ECEESPE2025 Poster Presentations Diabetes and Insulin (143 abstracts)
1The Affiliated Hospital of Southwest Medical University, Department of Endocrinology and Metabolism, Luzhou, China; 2Macau University of Science and Technology, State Key Laboratory of Quality Research in Chinese Medicine, Faculty of Chinese Medicine, Macau, China; 3The Affiliated Hospital of Southwest Medical University, Department of Pathology, Luzhou, China
JOINT547
Objective: Diabetic kidney disease (DKD) has a complex pathogenesis, and current therapies offer limited benefits. Gut-derived metabolites, particularly indole-3-propanoic acid (IPA), a deaminated derivative of tryptophan produced by gut bacteria, may play a role in DKD. This study aimed to assess serum metabolic alterations in DKD and explore the effects of IPA on glomerular endothelial cells (GECs) and mitochondrial function.

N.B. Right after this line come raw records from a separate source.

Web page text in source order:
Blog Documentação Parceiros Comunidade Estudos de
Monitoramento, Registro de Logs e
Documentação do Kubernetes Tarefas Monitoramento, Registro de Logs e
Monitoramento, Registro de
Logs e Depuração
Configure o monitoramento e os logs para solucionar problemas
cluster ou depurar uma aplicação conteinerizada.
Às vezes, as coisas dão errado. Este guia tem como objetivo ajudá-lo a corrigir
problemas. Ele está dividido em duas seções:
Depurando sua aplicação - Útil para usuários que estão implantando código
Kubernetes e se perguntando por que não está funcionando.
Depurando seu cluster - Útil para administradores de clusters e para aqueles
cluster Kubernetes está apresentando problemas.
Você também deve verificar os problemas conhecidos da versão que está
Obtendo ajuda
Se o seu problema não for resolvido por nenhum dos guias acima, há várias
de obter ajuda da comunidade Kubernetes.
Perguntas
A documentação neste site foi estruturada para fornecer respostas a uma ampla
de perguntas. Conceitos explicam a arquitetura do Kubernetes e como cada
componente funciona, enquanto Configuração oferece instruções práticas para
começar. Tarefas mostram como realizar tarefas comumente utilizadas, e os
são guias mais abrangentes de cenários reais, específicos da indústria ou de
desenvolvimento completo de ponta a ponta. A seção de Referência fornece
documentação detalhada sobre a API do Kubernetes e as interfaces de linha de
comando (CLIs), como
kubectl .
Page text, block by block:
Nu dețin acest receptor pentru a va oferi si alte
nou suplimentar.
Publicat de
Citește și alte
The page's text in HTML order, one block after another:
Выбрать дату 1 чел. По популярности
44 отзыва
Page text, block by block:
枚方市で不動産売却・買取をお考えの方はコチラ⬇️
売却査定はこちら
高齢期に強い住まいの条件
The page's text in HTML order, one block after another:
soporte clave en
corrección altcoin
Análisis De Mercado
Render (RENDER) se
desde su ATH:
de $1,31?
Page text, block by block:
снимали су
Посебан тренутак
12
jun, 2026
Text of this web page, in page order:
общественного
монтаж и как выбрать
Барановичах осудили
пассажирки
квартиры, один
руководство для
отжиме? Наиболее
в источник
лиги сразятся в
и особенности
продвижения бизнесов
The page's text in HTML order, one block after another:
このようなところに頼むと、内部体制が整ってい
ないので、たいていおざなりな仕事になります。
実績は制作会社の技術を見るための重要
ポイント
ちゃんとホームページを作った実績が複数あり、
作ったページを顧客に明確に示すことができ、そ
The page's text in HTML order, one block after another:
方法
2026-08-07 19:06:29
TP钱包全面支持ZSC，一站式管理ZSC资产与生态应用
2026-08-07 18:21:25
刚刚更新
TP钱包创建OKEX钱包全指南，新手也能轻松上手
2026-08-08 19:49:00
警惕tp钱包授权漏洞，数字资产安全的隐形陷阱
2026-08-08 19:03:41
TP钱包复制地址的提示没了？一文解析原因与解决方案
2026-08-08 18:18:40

Methods: Untargeted metabolomics was employed to identify differentially expressed metabolites in DKD mouse serum, followed by validation in DKD patients using UHPLC-MRM-MS/MS. IPA supplementation was tested in high-fat diet combined with STZ-induced DKD mice to evaluate its effects on kidney morphology, glomerular filtration barrier integrity, fibrosis, and albuminuria. In vitro, high glucose-stimulated GECs were used to investigate IPAs impact on mitochondrial function, the PGC-1α pathway, and SIRT1 protein degradation.

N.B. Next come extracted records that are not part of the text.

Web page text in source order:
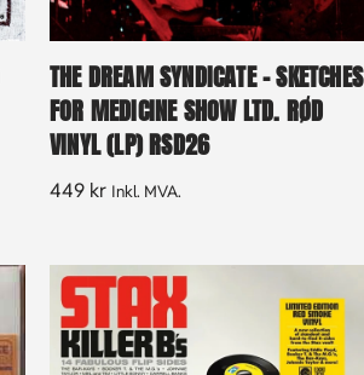
THE DREAM SYNDICATE – SKETCHES
FOR MEDICINE SHOW LTD. RØD
VINYL (LP) RSD26
449 kr Inkl. MVA.
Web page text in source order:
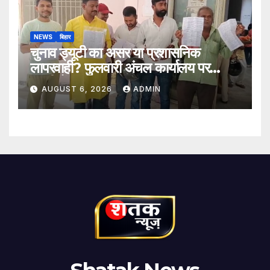
NEWS बिहार
चुनाव ड्यूटी का असर या प्रशासनिक
लापरवाही? फुलवारी अंचल कार्यालय पर
ग्रामीणों का हंगामा
AUGUST 6, 2026 ADMIN
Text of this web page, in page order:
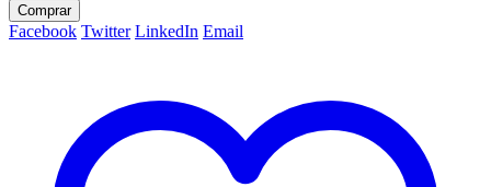
Comprar
Facebook Twitter LinkedIn Email
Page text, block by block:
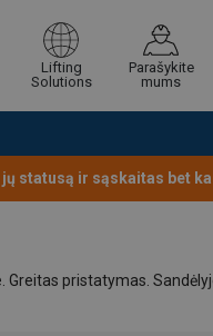
Lifting
Solutions
Parašykite
mums
Tęsti naršymą
statusą ir sąskaitas bet
pristatymas.
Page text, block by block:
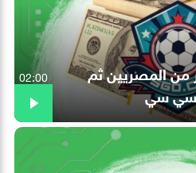
من المصريين ثم
سي سي
02:00
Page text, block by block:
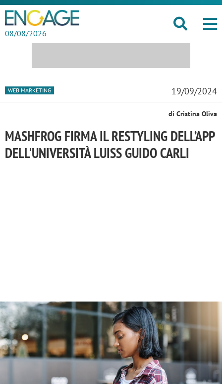
08/08/2026
WEB MARKETING 19/09/2024
di Cristina Oliva
MASHFROG FIRMA IL RESTYLING DELL’APP
DELL'UNIVERSITÀ LUISS GUIDO CARLI
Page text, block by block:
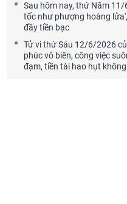
Sau hôm nay, thứ Năm
tốc như phượng hoàng
đầy tiền bạc
Tử vi thứ Sáu 12/6/2026
phúc vô biên, công việc
đạm, tiền tài hao hụt
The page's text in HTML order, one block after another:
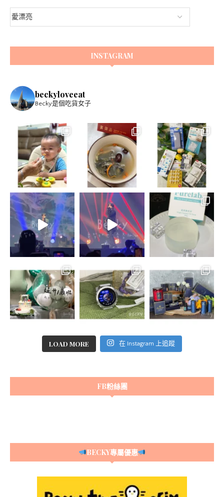
INSTAGRAM
beckyloveeat
Becky是個吃貨女子
LOAD MORE 在 Instagram 上追蹤
FB粉絲團
BECKY專屬優惠
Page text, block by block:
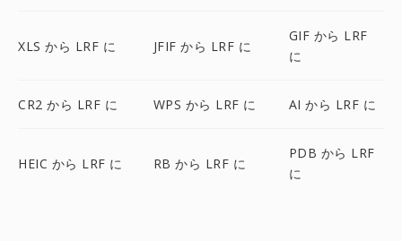
XLS から LRF に JFIF から LRF に
GIF から LRF
に
CR2 から LRF に WPS から LRF に AI から LRF に
HEIC から LRF に RB から LRF に
PDB から LRF
に
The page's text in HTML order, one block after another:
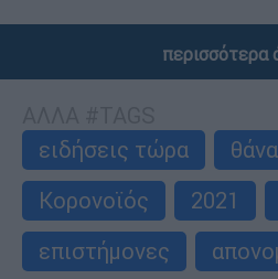
περισσότερα
ειδήσεις τώρα
Κορονοϊός
2021
επιστήμονες
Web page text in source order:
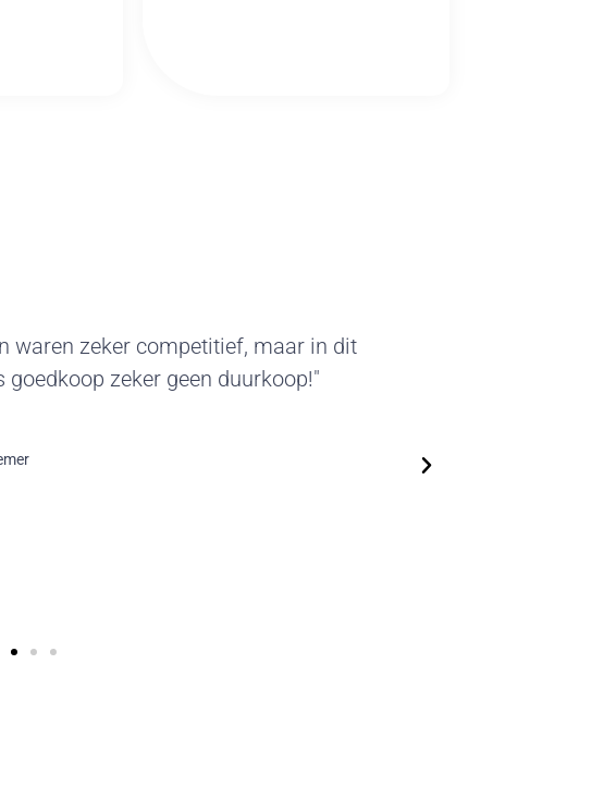
"Het duurzame karakter van deze standbouw sprak
ons erg aan. De geleverde beursstands kunnen we
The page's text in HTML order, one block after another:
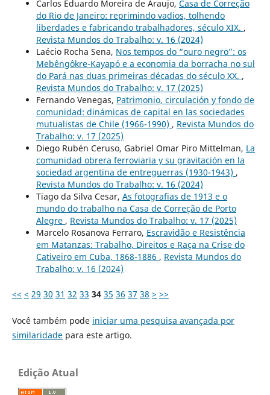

Results: Metabolomics revealed significant alterations in tryptophan metabolism and its metabolites, including IPA. UHPLC-MRM-MS/MS analysis confirmed reduced IPA levels in DKD patients, which were negatively correlated with fasting blood glucose, HbA1c, and UACR, and positively correlated with eGFR. In DKD mice, IPA supplementation improved kidney structure, reduced fibrosis, enhanced glomerular filtration barrier integrity, and decreased UACR. IPA also alleviated mitochondrial abnormalities in GECs, increasing mitochondrial quantity and ATP, while reducing oxidative stress markers such as malondialdehyde (MDA). In vitro, IPA reduced ROS and MDA in GECs, improved mitochondrial membrane potential and ATP levels, and upregulated mtTFA and SOD2 expression. Additionally, IPA inhibited SIRT1 degradation via the ubiquitin-proteasome pathway, leading to increased SIRT1 levels and activation of the SIRT1/PGC-1α pathway, which enhanced mitochondrial biogenesis and antioxidant defense.

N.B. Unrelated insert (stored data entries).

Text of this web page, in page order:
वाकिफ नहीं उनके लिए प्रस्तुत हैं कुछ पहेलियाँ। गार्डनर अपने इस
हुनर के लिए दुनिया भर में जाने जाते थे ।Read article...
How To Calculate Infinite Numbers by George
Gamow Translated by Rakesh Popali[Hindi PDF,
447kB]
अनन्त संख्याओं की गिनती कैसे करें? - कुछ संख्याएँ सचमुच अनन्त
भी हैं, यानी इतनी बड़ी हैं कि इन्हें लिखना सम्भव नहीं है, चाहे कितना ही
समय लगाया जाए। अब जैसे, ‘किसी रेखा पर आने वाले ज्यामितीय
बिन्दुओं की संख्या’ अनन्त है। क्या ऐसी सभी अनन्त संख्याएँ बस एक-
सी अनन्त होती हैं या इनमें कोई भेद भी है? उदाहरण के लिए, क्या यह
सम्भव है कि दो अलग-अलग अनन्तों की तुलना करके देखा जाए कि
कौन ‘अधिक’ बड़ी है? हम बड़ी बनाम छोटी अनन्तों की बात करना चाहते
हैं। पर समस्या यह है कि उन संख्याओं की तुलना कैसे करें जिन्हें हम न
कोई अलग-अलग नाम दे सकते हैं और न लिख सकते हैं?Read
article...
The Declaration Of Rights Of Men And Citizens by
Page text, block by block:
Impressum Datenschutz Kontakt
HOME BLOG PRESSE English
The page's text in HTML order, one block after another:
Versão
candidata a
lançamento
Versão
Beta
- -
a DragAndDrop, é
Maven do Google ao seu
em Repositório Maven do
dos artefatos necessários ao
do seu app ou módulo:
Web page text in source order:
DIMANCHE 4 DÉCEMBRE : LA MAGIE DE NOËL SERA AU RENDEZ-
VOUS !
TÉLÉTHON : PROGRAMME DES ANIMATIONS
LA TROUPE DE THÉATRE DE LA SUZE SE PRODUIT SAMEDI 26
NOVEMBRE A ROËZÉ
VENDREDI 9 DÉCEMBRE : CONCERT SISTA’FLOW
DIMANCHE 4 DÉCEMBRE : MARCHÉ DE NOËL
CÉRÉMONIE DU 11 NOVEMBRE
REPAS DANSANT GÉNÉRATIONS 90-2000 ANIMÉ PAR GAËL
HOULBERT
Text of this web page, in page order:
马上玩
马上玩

Conclusions: IPA, a gut-derived metabolite, is reduced in DKD and correlates with UACR. IPA supplementation alleviates albuminuria in DKD by improving mitochondrial function, reducing oxidative stress, and activating the SIRT1/PGC-1α signaling pathway. These findings suggest that IPA is a potential therapeutic target for DKD, offering new insights into renal protection through enhanced mitochondrial biogenesis and antioxidant capacity.